__Brief__
Each line below needs to be returned exactly. Skip any picture.

++++

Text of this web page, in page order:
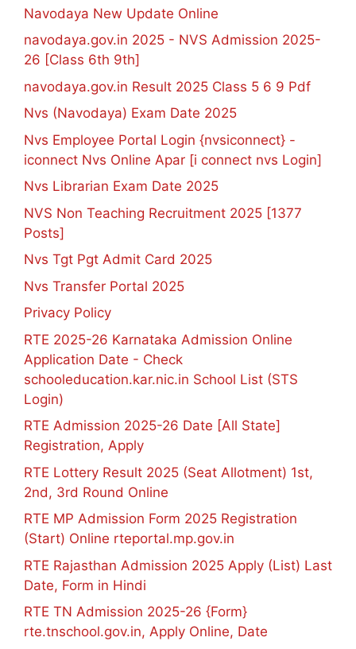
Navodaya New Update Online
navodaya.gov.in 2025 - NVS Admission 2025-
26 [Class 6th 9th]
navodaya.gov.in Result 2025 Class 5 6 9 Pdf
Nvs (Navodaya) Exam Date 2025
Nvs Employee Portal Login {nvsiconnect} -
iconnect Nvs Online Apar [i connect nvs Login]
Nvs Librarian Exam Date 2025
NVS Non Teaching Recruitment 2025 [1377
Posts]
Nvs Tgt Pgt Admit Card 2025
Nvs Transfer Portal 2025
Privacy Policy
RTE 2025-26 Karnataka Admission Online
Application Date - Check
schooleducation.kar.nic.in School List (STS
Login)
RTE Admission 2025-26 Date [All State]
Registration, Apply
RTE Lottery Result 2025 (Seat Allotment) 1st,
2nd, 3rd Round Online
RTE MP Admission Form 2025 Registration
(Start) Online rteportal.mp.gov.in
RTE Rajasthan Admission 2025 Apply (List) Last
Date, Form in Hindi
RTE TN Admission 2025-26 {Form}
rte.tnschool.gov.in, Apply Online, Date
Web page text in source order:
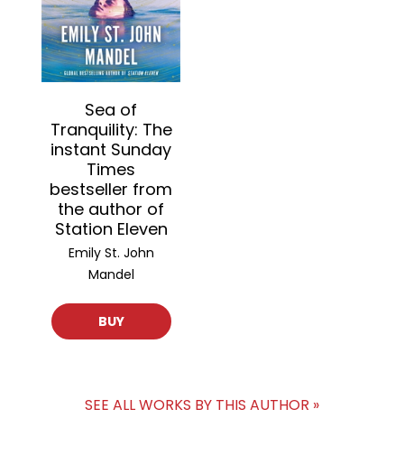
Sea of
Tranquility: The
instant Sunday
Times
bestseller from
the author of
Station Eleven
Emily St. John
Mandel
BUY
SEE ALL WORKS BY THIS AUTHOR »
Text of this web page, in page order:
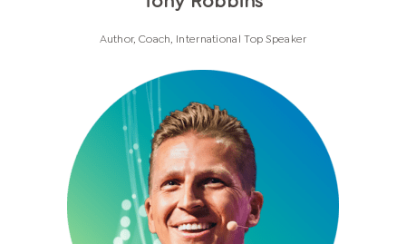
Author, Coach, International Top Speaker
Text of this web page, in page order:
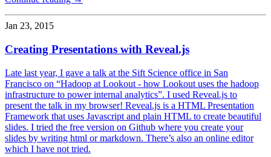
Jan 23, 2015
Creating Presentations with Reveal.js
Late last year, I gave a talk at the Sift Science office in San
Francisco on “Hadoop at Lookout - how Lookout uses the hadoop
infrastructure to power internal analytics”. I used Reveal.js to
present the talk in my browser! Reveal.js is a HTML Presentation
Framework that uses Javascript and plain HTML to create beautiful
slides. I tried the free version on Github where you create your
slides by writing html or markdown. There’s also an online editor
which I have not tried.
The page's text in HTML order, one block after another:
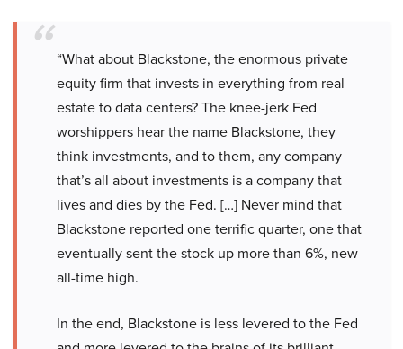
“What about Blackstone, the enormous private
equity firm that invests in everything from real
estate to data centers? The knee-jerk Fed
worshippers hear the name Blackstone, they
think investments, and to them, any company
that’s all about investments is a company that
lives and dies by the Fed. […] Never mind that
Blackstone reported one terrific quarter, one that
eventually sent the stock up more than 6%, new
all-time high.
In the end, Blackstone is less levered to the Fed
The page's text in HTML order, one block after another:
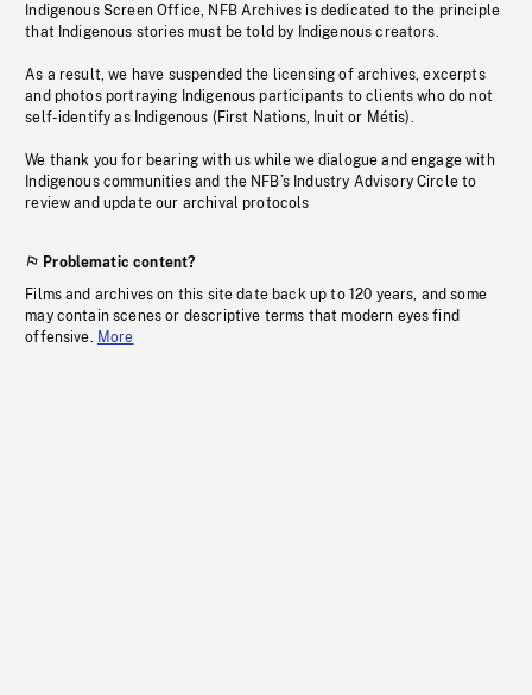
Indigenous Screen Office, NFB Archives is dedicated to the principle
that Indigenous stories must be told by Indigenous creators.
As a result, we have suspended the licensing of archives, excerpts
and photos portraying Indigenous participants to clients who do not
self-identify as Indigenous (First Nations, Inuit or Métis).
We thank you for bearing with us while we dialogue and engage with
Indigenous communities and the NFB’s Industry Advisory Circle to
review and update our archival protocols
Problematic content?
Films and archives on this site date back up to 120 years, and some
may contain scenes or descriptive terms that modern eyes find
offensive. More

++++

__Task answer__
Text of this web page, in page order:
Navodaya New Update Online
navodaya.gov.in 2025 - NVS Admission 2025-
26 [Class 6th 9th]
navodaya.gov.in Result 2025 Class 5 6 9 Pdf
Nvs (Navodaya) Exam Date 2025
Nvs Employee Portal Login {nvsiconnect} -
iconnect Nvs Online Apar [i connect nvs Login]
Nvs Librarian Exam Date 2025
NVS Non Teaching Recruitment 2025 [1377
Posts]
Nvs Tgt Pgt Admit Card 2025
Nvs Transfer Portal 2025
Privacy Policy
RTE 2025-26 Karnataka Admission Online
Application Date - Check
schooleducation.kar.nic.in School List (STS
Login)
RTE Admission 2025-26 Date [All State]
Registration, Apply
RTE Lottery Result 2025 (Seat Allotment) 1st,
2nd, 3rd Round Online
RTE MP Admission Form 2025 Registration
(Start) Online rteportal.mp.gov.in
RTE Rajasthan Admission 2025 Apply (List) Last
Date, Form in Hindi
RTE TN Admission 2025-26 {Form}
rte.tnschool.gov.in, Apply Online, Date
Web page text in source order:
Sea of
Tranquility: The
instant Sunday
Times
bestseller from
the author of
Station Eleven
Emily St. John
Mandel
BUY
SEE ALL WORKS BY THIS AUTHOR »
Text of this web page, in page order:
Author, Coach, International Top Speaker
Text of this web page, in page order:
Jan 23, 2015
Creating Presentations with Reveal.js
Late last year, I gave a talk at the Sift Science office in San
Francisco on “Hadoop at Lookout - how Lookout uses the hadoop
infrastructure to power internal analytics”. I used Reveal.js to
present the talk in my browser! Reveal.js is a HTML Presentation
Framework that uses Javascript and plain HTML to create beautiful
slides. I tried the free version on Github where you create your
slides by writing html or markdown. There’s also an online editor
which I have not tried.
The page's text in HTML order, one block after another:
“What about Blackstone, the enormous private
equity firm that invests in everything from real
estate to data centers? The knee-jerk Fed
worshippers hear the name Blackstone, they
think investments, and to them, any company
that’s all about investments is a company that
lives and dies by the Fed. […] Never mind that
Blackstone reported one terrific quarter, one that
eventually sent the stock up more than 6%, new
all-time high.
In the end, Blackstone is less levered to the Fed
The page's text in HTML order, one block after another:
Indigenous Screen Office, NFB Archives is dedicated to the principle
that Indigenous stories must be told by Indigenous creators.
As a result, we have suspended the licensing of archives, excerpts
and photos portraying Indigenous participants to clients who do not
self-identify as Indigenous (First Nations, Inuit or Métis).
We thank you for bearing with us while we dialogue and engage with
Indigenous communities and the NFB’s Industry Advisory Circle to
review and update our archival protocols
Problematic content?
Films and archives on this site date back up to 120 years, and some
may contain scenes or descriptive terms that modern eyes find
offensive. More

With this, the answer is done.